Rust config example:
use uni_db::UniConfig;
let mut config = UniConfig::default();
config.cache_size = 500_000_000; // Cache topology for fast expansion
let db = Uni::open("./rag_data")
.config(config)
.build()
.await?;
3. Data Ingestion¶
With Uni-Xervo auto-embedding, you don't need to pre-compute embeddings externally. Configure an embedding alias in your vector index and Uni generates embeddings automatically on insert:
-- Create index with auto-embedding
CREATE VECTOR INDEX chunk_embed FOR (c:Chunk) ON (c.embedding)
OPTIONS {
metric: 'cosine',
embedding: {
alias: 'embed/default',
source: ['text'],
batch_size: 64
}
}
-- Insert text — embedding generated automatically
CREATE (c:Chunk {id: 'c1', text: 'Function verify() checks signatures.'})
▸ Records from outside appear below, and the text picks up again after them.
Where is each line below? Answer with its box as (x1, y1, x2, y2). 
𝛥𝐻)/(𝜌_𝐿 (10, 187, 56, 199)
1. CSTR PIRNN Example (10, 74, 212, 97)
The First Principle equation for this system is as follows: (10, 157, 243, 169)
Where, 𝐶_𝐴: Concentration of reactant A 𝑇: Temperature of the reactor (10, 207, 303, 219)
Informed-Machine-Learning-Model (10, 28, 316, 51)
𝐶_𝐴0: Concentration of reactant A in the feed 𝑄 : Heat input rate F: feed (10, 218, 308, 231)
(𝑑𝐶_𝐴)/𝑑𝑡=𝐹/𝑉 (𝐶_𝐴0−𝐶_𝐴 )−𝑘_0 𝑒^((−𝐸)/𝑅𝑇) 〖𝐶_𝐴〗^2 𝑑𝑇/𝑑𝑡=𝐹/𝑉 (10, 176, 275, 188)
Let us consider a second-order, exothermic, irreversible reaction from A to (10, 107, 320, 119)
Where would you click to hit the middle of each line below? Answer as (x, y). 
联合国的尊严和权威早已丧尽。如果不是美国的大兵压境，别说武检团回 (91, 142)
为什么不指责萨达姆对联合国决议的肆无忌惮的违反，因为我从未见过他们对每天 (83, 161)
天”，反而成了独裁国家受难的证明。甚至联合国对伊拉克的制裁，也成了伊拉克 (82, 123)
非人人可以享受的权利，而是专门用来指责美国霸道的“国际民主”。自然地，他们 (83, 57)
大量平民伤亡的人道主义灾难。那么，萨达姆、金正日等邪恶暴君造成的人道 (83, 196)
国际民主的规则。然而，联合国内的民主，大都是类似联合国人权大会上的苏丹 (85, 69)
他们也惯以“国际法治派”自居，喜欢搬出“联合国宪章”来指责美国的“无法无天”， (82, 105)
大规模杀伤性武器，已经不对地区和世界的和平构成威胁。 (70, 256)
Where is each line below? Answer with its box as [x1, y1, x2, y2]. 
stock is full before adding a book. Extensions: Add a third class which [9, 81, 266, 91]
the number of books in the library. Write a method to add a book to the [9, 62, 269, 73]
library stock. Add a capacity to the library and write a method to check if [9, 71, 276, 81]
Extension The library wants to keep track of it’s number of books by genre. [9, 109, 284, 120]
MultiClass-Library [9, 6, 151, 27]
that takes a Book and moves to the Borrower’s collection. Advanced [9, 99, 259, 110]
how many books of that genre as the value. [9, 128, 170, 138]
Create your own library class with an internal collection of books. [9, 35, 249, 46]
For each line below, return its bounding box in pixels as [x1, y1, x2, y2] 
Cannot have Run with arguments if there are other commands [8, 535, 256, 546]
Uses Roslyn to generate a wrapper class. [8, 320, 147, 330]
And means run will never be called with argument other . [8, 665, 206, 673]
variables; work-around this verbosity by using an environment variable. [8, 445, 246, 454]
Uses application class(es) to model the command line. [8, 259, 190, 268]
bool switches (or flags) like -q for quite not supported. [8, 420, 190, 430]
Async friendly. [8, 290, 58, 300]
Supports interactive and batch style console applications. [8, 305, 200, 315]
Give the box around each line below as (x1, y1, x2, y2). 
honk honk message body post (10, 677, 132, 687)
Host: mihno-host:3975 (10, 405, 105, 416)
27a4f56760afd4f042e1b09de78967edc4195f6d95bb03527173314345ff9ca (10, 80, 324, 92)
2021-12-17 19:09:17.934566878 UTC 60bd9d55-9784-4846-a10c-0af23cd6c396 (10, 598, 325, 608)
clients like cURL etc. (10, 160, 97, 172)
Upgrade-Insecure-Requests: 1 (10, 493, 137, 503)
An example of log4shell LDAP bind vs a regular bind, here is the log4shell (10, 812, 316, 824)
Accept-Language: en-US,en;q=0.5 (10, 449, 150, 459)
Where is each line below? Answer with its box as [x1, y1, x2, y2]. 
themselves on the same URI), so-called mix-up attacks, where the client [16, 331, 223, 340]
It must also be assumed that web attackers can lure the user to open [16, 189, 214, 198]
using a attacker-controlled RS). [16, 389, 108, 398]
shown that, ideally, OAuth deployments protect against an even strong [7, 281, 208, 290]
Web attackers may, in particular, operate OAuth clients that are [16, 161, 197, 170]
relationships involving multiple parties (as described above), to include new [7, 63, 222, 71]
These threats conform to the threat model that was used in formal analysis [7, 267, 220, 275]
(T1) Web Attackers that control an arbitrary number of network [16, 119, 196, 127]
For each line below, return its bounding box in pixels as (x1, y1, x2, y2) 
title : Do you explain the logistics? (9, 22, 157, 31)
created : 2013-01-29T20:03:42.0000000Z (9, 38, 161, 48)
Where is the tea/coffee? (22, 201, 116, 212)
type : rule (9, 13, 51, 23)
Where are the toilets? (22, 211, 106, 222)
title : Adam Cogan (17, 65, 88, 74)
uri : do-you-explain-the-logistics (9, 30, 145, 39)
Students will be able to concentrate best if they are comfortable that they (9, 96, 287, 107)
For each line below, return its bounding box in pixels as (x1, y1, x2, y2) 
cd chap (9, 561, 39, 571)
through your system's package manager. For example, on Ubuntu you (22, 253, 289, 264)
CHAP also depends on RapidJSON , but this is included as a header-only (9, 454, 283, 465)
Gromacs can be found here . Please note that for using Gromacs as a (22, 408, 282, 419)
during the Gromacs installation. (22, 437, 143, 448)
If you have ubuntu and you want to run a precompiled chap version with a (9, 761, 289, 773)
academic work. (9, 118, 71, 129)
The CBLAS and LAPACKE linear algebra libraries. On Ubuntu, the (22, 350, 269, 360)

Alternatively, you can pre-compute embeddings externally or via the Uni-Xervo runtime directly:
let xervo = db.xervo()?;
let embeddings = xervo.embed("embed/default", &["Function verify() checks signatures."]).await?;
For bulk import, use JSONL with either pre-computed embeddings or rely on the auto-embed pipeline:
# With pre-computed embeddings
# chunks.jsonl: {"id": "c1", "text": "Function verify() checks signatures.", "embedding": [...]}
# Without embeddings (auto-generated if index has embedding config)
# chunks.jsonl: {"id": "c1", "text": "Function verify() checks signatures."}
uni import support-bot \
--papers chunks.jsonl \
--citations relations.jsonl
4. Querying (GraphRAG)¶
This single query performs the entire retrieval pipeline:
- Vector Search: Finds the top 5 relevant text chunks.
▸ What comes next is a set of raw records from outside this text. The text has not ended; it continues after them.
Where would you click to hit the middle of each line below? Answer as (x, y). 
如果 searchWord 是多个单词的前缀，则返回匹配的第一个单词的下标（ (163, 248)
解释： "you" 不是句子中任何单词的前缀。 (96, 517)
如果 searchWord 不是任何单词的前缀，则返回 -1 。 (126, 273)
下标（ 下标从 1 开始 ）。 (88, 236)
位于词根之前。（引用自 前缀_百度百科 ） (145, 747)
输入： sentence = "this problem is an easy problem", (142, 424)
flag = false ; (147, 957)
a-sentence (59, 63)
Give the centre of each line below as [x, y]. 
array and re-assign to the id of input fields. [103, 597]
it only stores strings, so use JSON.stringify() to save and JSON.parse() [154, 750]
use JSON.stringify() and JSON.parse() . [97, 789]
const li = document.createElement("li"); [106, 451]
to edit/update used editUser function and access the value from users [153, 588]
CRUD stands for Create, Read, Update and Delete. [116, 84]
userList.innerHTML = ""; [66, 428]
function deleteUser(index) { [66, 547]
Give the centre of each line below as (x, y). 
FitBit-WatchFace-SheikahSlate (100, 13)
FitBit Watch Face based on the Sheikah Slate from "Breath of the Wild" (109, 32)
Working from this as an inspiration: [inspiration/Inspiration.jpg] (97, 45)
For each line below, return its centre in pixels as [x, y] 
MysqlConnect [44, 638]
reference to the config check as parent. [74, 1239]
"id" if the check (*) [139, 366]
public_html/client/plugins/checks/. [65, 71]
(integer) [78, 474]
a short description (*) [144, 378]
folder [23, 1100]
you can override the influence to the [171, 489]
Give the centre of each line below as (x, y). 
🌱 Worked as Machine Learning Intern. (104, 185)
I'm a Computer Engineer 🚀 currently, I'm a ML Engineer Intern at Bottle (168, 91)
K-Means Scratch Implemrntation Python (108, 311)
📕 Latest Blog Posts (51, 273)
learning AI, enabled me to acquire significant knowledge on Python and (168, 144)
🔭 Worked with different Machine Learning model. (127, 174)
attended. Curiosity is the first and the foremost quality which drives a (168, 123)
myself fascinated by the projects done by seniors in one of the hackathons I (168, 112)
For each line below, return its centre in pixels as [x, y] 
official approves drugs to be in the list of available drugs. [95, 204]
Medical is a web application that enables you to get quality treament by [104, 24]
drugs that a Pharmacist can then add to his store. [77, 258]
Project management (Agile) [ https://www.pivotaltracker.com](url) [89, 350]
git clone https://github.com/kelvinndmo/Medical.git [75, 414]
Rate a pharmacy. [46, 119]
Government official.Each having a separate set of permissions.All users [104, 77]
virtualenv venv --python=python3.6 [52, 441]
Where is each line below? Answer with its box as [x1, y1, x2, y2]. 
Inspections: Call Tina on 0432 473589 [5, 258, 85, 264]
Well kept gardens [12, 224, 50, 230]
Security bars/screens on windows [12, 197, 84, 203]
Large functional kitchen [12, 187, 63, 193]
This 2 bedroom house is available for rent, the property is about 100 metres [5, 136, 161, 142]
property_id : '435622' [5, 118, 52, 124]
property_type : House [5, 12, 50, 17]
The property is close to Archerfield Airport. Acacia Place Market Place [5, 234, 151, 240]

- Graph Expansion: Finds entities mentioned in those chunks.
- 2nd Hop: Finds other chunks that mention those entities (expanding context).
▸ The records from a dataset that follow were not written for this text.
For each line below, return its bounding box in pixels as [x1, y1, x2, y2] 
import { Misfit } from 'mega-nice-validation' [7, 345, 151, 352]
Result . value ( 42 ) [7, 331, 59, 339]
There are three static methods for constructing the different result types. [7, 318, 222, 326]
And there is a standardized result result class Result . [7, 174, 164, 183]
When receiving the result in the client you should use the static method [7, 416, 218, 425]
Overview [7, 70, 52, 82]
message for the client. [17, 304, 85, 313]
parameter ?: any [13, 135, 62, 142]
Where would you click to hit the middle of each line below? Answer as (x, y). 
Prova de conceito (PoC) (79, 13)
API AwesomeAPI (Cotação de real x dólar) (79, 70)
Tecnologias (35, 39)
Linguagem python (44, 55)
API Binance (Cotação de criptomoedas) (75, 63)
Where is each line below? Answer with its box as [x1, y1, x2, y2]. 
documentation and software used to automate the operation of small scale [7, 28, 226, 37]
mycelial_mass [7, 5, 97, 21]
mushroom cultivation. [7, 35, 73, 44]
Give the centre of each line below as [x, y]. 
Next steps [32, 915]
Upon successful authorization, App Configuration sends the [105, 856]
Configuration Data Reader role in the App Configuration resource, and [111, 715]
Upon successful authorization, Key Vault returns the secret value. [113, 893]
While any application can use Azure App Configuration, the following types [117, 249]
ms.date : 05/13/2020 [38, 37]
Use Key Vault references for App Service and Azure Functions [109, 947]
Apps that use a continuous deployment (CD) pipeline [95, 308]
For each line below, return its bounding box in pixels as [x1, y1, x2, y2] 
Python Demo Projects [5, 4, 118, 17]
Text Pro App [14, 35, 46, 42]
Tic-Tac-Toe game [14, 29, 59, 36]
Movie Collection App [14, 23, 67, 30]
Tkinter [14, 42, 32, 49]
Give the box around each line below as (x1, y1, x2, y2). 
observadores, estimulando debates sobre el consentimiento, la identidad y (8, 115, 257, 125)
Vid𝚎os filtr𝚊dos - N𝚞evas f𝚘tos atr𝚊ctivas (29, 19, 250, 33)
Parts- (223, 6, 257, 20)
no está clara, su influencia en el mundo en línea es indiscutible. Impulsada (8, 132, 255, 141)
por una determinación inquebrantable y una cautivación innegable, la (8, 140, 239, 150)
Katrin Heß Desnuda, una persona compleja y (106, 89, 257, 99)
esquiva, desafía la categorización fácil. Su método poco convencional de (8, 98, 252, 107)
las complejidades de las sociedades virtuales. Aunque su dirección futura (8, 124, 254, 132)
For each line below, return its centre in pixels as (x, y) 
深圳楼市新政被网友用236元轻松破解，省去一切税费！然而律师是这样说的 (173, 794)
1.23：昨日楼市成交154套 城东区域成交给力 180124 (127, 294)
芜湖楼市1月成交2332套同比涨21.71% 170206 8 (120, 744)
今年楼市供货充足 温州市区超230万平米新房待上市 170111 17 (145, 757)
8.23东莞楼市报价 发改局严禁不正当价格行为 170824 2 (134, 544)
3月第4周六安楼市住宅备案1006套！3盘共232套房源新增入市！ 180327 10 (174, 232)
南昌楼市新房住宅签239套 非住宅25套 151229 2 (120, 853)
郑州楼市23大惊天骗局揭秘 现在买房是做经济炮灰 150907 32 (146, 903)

// 1. Vector Search for relevant chunks
CALL uni.vector.query('Chunk', 'embedding', $user_query_vector, 5)
YIELD node AS primary_chunk, distance
// 2. Find connected Entities (e.g., "verify function")
MATCH (primary_chunk)-[:MENTIONS]->(topic:Entity)
// 3. Find other chunks mentioning these topics (Context Expansion)
MATCH (related_chunk:Chunk)-[:MENTIONS]->(topic)
WHERE related_chunk.id <> primary_chunk.id
// 4. Return unique relevant text blocks
RETURN DISTINCT
primary_chunk.text AS main_answer,
topic.name AS related_concept,
related_chunk.text AS additional_context,
distance
ORDER BY distance ASC
LIMIT 10
5. Generation with Retrieved Context¶
With Uni-Xervo's generation API, you can close the RAG loop entirely within Uni — retrieve context via graph+vector queries, then pass it to an LLM:
use uni_db::xervo::{Message, GenerationOptions};
// 1. Retrieve context (from the GraphRAG query above)
let context_rows = db.query_with(
"CALL uni.vector.query('Chunk', 'embedding', $q, 5) YIELD node, distance
MATCH (node)-[:MENTIONS]->(topic:Entity)
RETURN node.text AS chunk, topic.name AS entity, distance"
)
.param("q", "how does verify() work?")
.fetch_all()
.await?;
// 2. Build context string from results
let context: String = context_rows.iter()
.map(|r| r.get::<String>("chunk").unwrap())
.collect::<Vec<_>>()
.join("\n\n");
// 3. Generate answer using Uni-Xervo
let xervo = db.xervo()?;
let result = xervo.generate("llm/default", &[
Message::system("Answer using only the provided context."),
Message::user(&format!("Context:\n{context}\n\nQuestion: how does verify() work?")),
], GenerationOptions::default()).await?;
println!("{}", result.text);
Key Advantages¶
- Speed: No network round-trip between Vector DB and Graph DB. The join happens in-memory via the adjacency cache.
- Simplicity: Just one Docker container (or embedded binary) to manage.
- Precision: We filter vector noise using graph structure (only chunks related to specific entities).